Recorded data
┌──

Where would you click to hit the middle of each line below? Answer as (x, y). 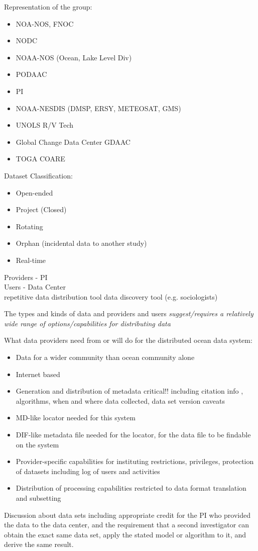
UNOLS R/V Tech (45, 125)
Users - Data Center (35, 287)
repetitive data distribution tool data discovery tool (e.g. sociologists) (111, 296)
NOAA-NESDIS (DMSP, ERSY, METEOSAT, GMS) (98, 108)
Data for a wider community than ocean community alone (105, 357)
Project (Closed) (41, 209)
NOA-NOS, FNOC (45, 23)
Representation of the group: (48, 7)

└──

## What is needed:
Write out exactly the final stretch of the records: the line containing "Data for a wider" and every line after it, through the last, and nothing else.

## Written answer:
Data for a wider community than ocean community alone (105, 357)
Project (Closed) (41, 209)
NOA-NOS, FNOC (45, 23)
Representation of the group: (48, 7)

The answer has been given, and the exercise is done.